Data records -
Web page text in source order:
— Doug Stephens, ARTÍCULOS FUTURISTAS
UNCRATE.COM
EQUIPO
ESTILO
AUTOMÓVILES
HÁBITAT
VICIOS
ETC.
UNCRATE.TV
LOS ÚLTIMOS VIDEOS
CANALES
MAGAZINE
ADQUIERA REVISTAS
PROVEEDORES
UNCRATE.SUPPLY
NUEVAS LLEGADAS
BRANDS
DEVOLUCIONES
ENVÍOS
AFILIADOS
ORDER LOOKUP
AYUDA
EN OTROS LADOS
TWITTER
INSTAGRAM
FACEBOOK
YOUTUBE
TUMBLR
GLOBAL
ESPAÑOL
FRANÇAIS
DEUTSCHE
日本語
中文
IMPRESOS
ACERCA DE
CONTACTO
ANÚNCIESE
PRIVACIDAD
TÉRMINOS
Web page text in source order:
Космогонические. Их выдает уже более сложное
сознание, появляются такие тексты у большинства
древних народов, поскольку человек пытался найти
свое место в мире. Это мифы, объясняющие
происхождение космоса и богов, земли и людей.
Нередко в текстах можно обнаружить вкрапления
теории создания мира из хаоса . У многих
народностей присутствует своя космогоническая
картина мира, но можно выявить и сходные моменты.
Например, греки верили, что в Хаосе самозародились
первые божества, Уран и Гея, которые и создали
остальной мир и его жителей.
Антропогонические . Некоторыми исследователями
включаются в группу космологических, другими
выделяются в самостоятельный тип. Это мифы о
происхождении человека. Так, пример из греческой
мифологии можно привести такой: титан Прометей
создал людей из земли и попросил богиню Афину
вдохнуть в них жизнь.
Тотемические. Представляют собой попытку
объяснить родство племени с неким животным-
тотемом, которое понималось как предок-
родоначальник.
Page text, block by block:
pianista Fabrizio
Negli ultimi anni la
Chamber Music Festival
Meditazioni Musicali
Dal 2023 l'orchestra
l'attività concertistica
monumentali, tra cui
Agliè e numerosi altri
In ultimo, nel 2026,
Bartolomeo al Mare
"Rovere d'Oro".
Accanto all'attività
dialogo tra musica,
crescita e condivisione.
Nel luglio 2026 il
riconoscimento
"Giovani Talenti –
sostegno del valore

Activity - Copy all lines from the material that include "можно".

The answer -
Нередко в текстах можно обнаружить вкрапления
картина мира, но можно выявить и сходные моменты.
мифологии можно привести такой: титан Прометей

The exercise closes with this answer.